[Record extracts Boundary: Start]

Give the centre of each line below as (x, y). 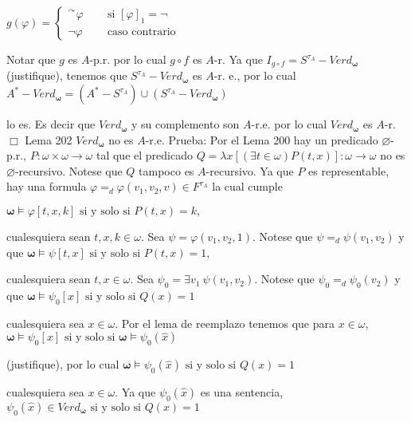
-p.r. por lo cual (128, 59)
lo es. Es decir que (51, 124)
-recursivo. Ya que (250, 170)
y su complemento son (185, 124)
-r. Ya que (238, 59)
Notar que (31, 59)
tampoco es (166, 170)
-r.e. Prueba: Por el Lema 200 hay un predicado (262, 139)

[Record extracts Boundary: End]
[Record extracts Boundary: Start]

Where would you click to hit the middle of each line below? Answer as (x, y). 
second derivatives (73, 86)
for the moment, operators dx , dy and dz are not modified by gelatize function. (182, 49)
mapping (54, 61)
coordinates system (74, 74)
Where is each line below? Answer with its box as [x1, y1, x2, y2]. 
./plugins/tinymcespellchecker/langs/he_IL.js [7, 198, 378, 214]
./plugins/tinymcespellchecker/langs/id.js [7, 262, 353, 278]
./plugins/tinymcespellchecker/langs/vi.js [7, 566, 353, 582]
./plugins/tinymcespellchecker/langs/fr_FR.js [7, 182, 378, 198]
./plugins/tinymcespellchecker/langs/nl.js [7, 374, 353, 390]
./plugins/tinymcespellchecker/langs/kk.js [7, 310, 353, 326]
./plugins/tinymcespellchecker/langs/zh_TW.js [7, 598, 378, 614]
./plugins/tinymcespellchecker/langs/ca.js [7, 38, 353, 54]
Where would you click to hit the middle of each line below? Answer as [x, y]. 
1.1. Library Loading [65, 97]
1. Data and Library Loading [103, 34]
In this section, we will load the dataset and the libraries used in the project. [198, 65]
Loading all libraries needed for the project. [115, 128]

[Record extracts Boundary: End]
[Record extracts Boundary: Start]

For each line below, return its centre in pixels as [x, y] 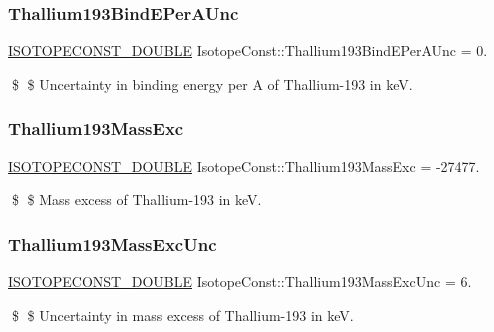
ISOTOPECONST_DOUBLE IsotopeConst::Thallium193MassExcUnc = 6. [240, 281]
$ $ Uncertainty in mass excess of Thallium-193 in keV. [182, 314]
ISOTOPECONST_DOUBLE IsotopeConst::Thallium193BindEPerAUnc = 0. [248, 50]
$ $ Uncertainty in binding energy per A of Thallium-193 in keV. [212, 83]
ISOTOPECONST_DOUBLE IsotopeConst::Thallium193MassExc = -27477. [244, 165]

[Record extracts Boundary: End]

The lines in the entries above that carry the word "Library" must be copied.

1.1. Library Loading [65, 97]
1. Data and Library Loading [103, 34]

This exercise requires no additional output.